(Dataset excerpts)
▶
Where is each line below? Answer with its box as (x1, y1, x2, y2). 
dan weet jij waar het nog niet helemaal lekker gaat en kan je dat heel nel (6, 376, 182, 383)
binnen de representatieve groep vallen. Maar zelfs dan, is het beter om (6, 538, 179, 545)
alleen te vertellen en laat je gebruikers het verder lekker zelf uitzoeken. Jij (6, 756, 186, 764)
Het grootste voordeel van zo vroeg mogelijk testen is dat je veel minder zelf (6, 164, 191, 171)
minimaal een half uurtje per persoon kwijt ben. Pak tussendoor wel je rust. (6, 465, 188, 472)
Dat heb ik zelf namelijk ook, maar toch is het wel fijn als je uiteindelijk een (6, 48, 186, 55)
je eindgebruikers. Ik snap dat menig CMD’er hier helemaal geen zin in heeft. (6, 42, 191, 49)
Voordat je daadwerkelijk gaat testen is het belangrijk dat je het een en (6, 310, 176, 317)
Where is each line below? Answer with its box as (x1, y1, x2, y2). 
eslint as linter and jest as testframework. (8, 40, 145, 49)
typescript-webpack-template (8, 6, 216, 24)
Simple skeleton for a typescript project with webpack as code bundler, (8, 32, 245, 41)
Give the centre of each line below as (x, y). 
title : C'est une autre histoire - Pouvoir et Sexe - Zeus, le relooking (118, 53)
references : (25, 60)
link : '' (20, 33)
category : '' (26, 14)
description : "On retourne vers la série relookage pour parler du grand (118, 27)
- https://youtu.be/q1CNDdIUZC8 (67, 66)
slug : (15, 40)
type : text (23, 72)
◀
All lines that contain the word "webpack" must be copied from the records above.

typescript-webpack-template (8, 6, 216, 24)
Simple skeleton for a typescript project with webpack as code bundler, (8, 32, 245, 41)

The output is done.